Date: 2026-01-12 Lecture Cluster 10B Week 2 Lecture Notes
Notes
Monday
Prof Miriam Posner
How Does ChatGPT Work
- Conversations about AI tend to be more productive if we have more specificity about what we are talking about and how they work
- One way that humans learn is activating prior knowledge in order to learn
- ChatGPT relies on a technology called a large language model.
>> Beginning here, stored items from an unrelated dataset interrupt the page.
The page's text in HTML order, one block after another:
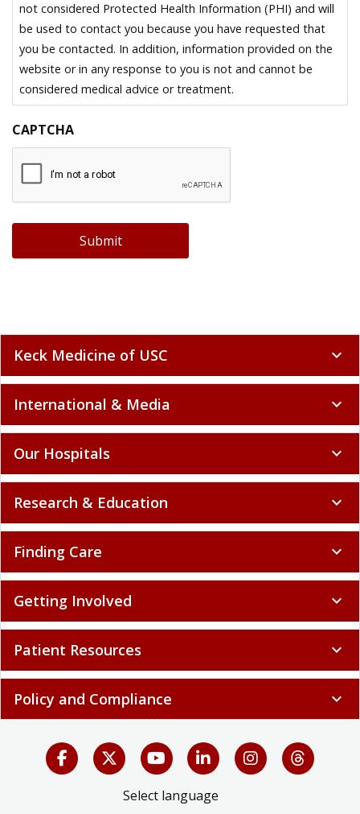
not considered Protected Health Information (PHI) and will
be used to contact you because you have requested that
you be contacted. In addition, information provided on the
website or in any response to you is not and cannot be
considered medical advice or treatment.
CAPTCHA
Submit
Keck Medicine of USC expand_more
International & Media expand_more
Our Hospitals expand_more
Research & Education expand_more
Finding Care expand_more
Getting Involved expand_more
Patient Resources expand_more
Policy and Compliance expand_more
Select language

LLMs are the results of decades of scholarship and are very complex
- AI is a larger domain of computer research and refers to any effort to make a computer act like a human being - The broad field
- Machine learning is a sub discipline
- Deep learning is a sub sub discipline that used multilayers neural nets or a deep learning network
- A Large language model is a package of statistics that documents or models language
- LLMs make use of neural nets which is a specific approach approach to machine learning

- Deep learning is a sub sub discipline that used multilayers neural nets or a deep learning network
- Machine learning is a sub discipline
Expert systems/Knowledge Engineering 1970-1995
- Find human experts in different domains and seek to document their expertise using interview
- draw up a set of rules based on those interviews and then formalize and revise
- Encode these rules technically and use them to simulate processes of human reasoning
Machine Learning Approach to AI
- In the wild robot they have a good example of the machine learning approach to AI
- Machine learning needs labelled training data in order to identify patterns and “learn”
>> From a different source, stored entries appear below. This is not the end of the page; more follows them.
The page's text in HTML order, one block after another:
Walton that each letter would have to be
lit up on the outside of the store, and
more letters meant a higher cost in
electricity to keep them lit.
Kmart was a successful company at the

- GPT is a giant package of statistics about the probability of words occurring in a certain order
- Answer the question about what is the probability that the next word will be the next word, generates these words recursively, looks at the entire sentence altogether
What is Involved in Creating an LLM Based Chatbot
- Need a bunch of data
- GPT gets it’s data about language from the internet, scan books, etc.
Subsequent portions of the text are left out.